[Records excerpted from a collection]
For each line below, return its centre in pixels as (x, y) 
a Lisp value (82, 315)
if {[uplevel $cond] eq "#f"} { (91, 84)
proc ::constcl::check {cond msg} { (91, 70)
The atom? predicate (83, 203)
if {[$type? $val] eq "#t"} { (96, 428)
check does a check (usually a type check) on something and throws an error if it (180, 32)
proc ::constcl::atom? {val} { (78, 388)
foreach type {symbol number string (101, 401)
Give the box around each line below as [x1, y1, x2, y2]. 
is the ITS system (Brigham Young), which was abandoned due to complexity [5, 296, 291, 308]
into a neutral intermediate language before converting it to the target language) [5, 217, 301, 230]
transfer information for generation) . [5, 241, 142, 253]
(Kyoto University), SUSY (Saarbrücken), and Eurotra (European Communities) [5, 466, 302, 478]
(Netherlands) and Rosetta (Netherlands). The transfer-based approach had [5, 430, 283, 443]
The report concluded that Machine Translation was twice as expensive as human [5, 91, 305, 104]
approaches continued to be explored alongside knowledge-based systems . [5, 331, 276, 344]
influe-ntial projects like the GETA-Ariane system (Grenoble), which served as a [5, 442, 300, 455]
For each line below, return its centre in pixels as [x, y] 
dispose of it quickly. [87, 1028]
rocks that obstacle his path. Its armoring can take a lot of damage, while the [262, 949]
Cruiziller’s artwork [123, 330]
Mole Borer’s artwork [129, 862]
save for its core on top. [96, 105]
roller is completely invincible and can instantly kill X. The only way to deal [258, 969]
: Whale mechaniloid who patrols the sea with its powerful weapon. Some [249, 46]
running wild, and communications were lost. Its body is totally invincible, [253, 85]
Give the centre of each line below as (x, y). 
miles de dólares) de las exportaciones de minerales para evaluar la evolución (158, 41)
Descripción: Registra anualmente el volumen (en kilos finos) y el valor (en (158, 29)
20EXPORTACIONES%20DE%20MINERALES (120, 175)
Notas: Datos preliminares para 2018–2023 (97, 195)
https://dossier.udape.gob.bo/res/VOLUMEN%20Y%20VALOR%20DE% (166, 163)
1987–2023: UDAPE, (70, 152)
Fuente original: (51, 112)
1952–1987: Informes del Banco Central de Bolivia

**REQUIRED ACTION**: Every line above in which the word "invincible" is present must be copied into the answer.

**EXPECTED ANSWER**:
roller is completely invincible and can instantly kill X. The only way to deal [258, 969]
running wild, and communications were lost. Its body is totally invincible, [253, 85]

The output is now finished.